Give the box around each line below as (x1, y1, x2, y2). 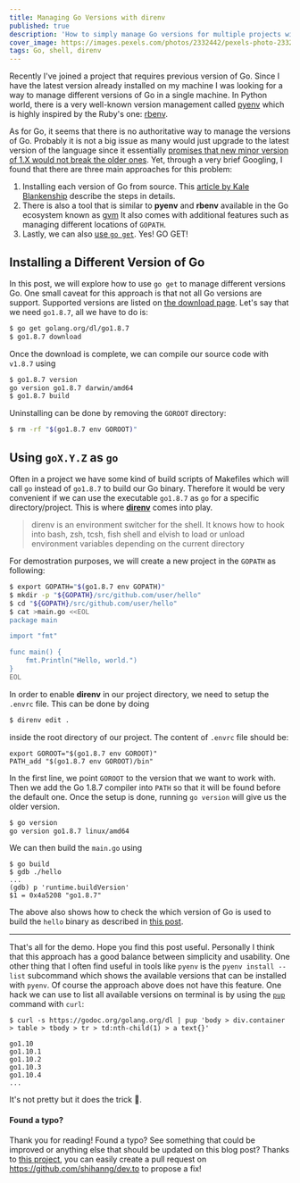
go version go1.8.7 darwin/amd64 (9, 383, 134, 393)
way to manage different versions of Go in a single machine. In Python (9, 90, 268, 101)
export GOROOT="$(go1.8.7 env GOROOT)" (9, 749, 158, 758)
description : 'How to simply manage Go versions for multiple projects (9, 29, 281, 38)
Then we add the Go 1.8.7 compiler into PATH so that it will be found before (9, 782, 281, 793)
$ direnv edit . (9, 715, 70, 724)
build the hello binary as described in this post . (9, 916, 184, 927)
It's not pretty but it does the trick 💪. (9, 1095, 143, 1105)
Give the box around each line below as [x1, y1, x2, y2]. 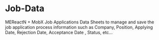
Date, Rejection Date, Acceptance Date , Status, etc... [5, 29, 113, 35]
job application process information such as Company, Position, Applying [5, 24, 153, 30]
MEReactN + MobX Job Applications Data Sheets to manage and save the [5, 19, 155, 25]
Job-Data [5, 3, 45, 14]
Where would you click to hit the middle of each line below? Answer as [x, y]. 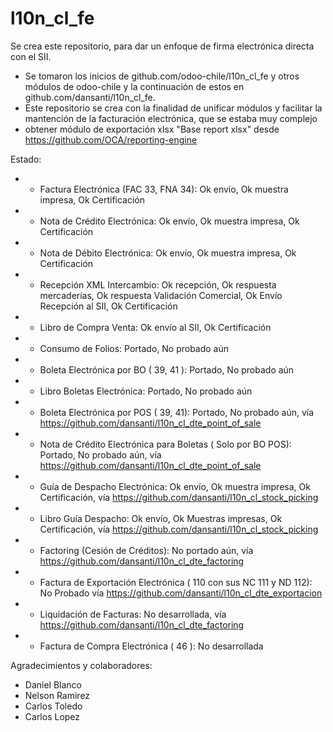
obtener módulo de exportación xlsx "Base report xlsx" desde [152, 129]
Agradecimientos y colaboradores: [81, 665]
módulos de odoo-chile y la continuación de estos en [134, 86]
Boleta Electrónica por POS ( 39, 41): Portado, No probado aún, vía [177, 412]
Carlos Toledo [53, 706]
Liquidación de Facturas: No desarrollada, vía [133, 614]
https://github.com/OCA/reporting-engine [111, 139]
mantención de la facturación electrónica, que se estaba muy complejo [171, 118]
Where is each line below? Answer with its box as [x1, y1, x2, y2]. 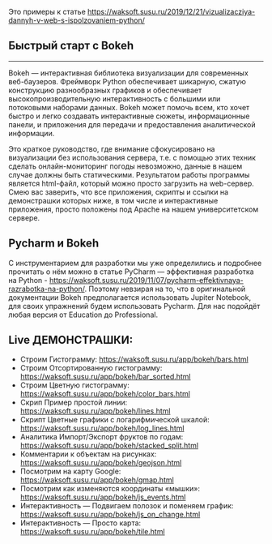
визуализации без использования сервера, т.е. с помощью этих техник [8, 152, 257, 162]
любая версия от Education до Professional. [8, 310, 159, 319]
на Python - [8, 275, 48, 285]
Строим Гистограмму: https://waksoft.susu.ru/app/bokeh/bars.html [19, 354, 249, 364]
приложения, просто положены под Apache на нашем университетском [8, 204, 259, 214]
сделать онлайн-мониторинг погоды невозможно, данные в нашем [8, 161, 243, 171]
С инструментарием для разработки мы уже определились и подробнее [8, 258, 262, 268]
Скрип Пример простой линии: [19, 397, 128, 408]
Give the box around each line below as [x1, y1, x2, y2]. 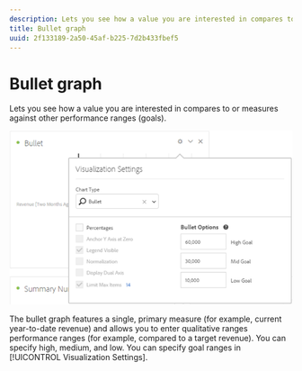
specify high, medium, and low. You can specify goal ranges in [9, 342, 241, 353]
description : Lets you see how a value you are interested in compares [9, 14, 283, 23]
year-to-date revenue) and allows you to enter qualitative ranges [9, 322, 249, 333]
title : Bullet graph [9, 23, 87, 33]
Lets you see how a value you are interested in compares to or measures [9, 104, 279, 114]
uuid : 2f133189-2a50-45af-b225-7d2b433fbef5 [9, 33, 179, 42]
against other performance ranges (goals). [9, 113, 167, 123]
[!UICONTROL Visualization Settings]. [9, 351, 148, 362]
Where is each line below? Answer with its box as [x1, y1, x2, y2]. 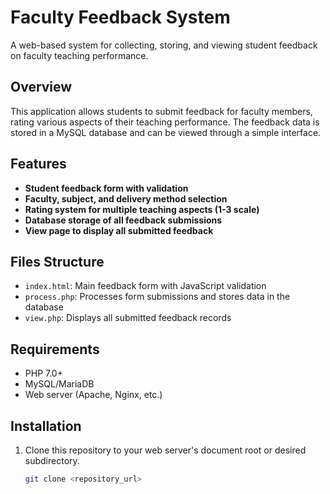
•••
## Task statement
Return, exactly and without extra lines, everything from the line with "title : Bullet graph [9, 23, 87, 33]" through the last line of the material above, both included. Pictures must be dropped.

## Expected output
title : Bullet graph [9, 23, 87, 33]
Lets you see how a value you are interested in compares to or measures [9, 104, 279, 114]
uuid : 2f133189-2a50-45af-b225-7d2b433fbef5 [9, 33, 179, 42]
against other performance ranges (goals). [9, 113, 167, 123]
[!UICONTROL Visualization Settings]. [9, 351, 148, 362]
Where is each line below? Answer with its box as [x1, y1, x2, y2]. 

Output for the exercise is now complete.